28 – SIGNS AND SYMPTOMS OF PREGNANCY

THE signs of pregnancy very considerably in different women, both as to their nature and the periods of their occurrence. The inquiry as to the existence of pregnancy is often one of great importance and anxiety, and we therefore place before the reader the most characteristic signs and symptoms to which this condition gives rise. In estimating the conclusiveness of these signs, reference must be had to their number and importance, the previous condition of the patient any accidental causes which may have been in operation of produce abnormal changes.

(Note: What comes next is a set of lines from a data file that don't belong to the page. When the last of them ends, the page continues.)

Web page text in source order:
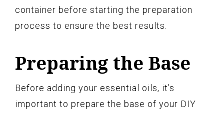
container before starting the preparation
process to ensure the best results.
Preparing the Base
Before adding your essential oils, it’s
important to prepare the base of your DIY

Only four of the following signs can be considered as certain, and these only when clearly made out; they are-the sounds of the foetal heart, the movements of the child felt by another, fluctuation, and ballottement. The other signs are probable ones; probability, however, almost rising into certainty in some cases and at certain periods of gestation.

1. ABSENCE OF MENSTRUATION – One of the first circumstances which leads a lady to think herself pregnant is the arrest of the usual monthly discharge. If the suppression of the menses occur in a healthy woman, who had before been regular, and who has not been exposed to cold or wet, or any other accidental cause likely to influence the menses, and especially if at the second or third period the menses are still absent, pregnancy may be suspected. This sign will be much more conclusive if there are superadded to it other symptoms indicative of pregnancy, such as those described further on.

But although this is one of the earliest signs of pregnancy, still no certain conclusion can be arrived at from it, in as much as the menstrual function may be suppressed from causes altogether distinct from pregnancy – mountain air, an entire change of habits, a sea voyage, etc.; or conception may occur prior to the establishment of menstruation or immediately after ceasing to nurse, and before the function has had time to recur. Again, the menstrual discharge may be suspended as the result of disease, and conception may take place before the function is re- established.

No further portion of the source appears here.